• **Your goal**
Give back the lines below verbatim, omitting all pictures.

-=-=-=-=-

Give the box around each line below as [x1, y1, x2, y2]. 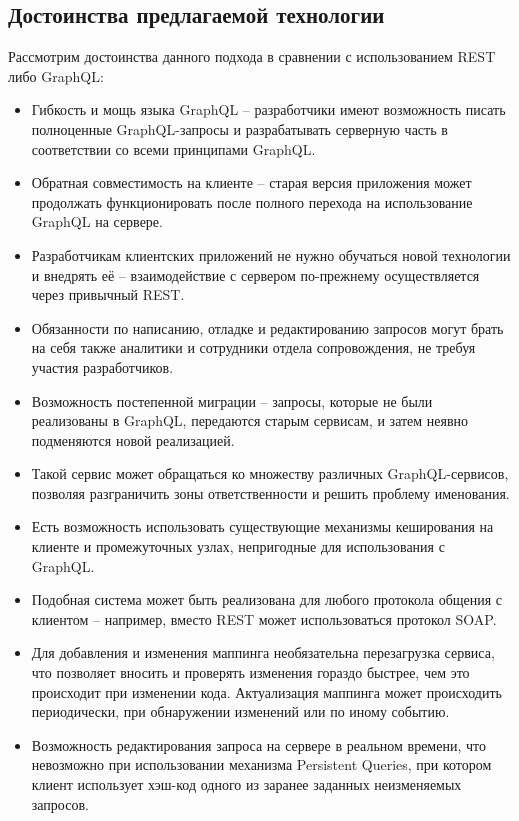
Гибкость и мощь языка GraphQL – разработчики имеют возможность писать [31, 99, 506, 120]
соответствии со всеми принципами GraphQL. [31, 138, 316, 159]
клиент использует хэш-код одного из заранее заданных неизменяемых [31, 774, 462, 795]
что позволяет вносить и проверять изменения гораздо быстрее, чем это [31, 662, 470, 683]
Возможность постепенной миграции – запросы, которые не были [31, 390, 433, 411]
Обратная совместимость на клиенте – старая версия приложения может [31, 172, 472, 193]
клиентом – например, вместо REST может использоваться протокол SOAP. [31, 608, 497, 629]
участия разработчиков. [31, 356, 174, 377]
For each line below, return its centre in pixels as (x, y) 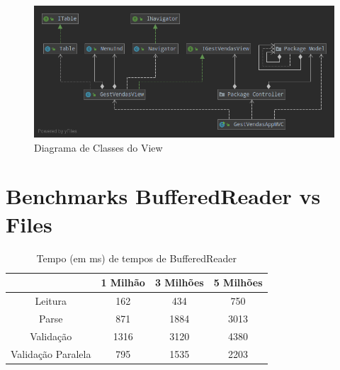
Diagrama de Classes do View (98, 147)
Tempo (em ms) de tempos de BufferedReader (137, 258)
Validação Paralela (51, 353)
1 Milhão (123, 282)
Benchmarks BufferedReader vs (163, 196)
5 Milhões (238, 282)
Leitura (51, 301)
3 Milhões (179, 282)
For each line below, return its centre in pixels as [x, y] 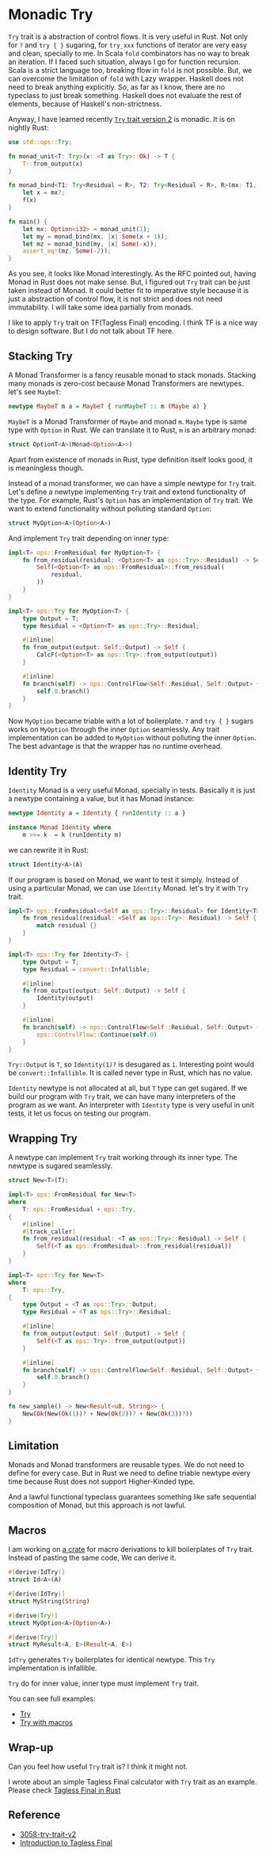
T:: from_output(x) [53, 164]
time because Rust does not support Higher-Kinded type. [102, 1481]
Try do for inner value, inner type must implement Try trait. [104, 1683]
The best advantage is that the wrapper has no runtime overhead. [116, 747]
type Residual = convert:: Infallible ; [86, 969]
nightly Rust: [28, 127]
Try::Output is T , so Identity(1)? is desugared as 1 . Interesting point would [131, 1064]
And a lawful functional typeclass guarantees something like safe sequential [132, 1497]
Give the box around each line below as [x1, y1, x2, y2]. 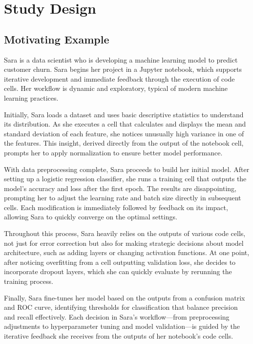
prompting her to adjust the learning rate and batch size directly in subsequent [4, 193, 241, 203]
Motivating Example [4, 31, 109, 46]
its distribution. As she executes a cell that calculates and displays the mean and [4, 119, 246, 129]
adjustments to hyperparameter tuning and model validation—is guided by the [4, 321, 240, 331]
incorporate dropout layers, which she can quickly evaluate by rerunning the [4, 266, 232, 277]
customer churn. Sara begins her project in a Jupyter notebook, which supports [4, 64, 242, 74]
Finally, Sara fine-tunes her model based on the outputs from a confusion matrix [4, 292, 245, 302]
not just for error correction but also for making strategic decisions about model [4, 237, 244, 248]

-=-=-=-=-

• **Written solution**
Give the box around each line below as [x1, y1, x2, y2]. 
Гибкость и мощь языка GraphQL – разработчики имеют возможность писать [31, 99, 506, 120]
соответствии со всеми принципами GraphQL. [31, 138, 316, 159]
клиент использует хэш-код одного из заранее заданных неизменяемых [31, 774, 462, 795]
что позволяет вносить и проверять изменения гораздо быстрее, чем это [31, 662, 470, 683]
Возможность постепенной миграции – запросы, которые не были [31, 390, 433, 411]
Обратная совместимость на клиенте – старая версия приложения может [31, 172, 472, 193]
клиентом – например, вместо REST может использоваться протокол SOAP. [31, 608, 497, 629]
участия разработчиков. [31, 356, 174, 377]
For each line below, return its centre in pixels as (x, y) 
Diagrama de Classes do View (98, 147)
Tempo (em ms) de tempos de BufferedReader (137, 258)
Validação Paralela (51, 353)
1 Milhão (123, 282)
Benchmarks BufferedReader vs (163, 196)
5 Milhões (238, 282)
Leitura (51, 301)
3 Milhões (179, 282)
For each line below, return its centre in pixels as [x, y] 
T:: from_output(x) [53, 164]
time because Rust does not support Higher-Kinded type. [102, 1481]
Try do for inner value, inner type must implement Try trait. [104, 1683]
The best advantage is that the wrapper has no runtime overhead. [116, 747]
type Residual = convert:: Infallible ; [86, 969]
nightly Rust: [28, 127]
Try::Output is T , so Identity(1)? is desugared as 1 . Interesting point would [131, 1064]
And a lawful functional typeclass guarantees something like safe sequential [132, 1497]
Give the box around each line below as [x1, y1, x2, y2]. 
prompting her to adjust the learning rate and batch size directly in subsequent [4, 193, 241, 203]
Motivating Example [4, 31, 109, 46]
its distribution. As she executes a cell that calculates and displays the mean and [4, 119, 246, 129]
adjustments to hyperparameter tuning and model validation—is guided by the [4, 321, 240, 331]
incorporate dropout layers, which she can quickly evaluate by rerunning the [4, 266, 232, 277]
customer churn. Sara begins her project in a Jupyter notebook, which supports [4, 64, 242, 74]
Finally, Sara fine-tunes her model based on the outputs from a confusion matrix [4, 292, 245, 302]
not just for error correction but also for making strategic decisions about model [4, 237, 244, 248]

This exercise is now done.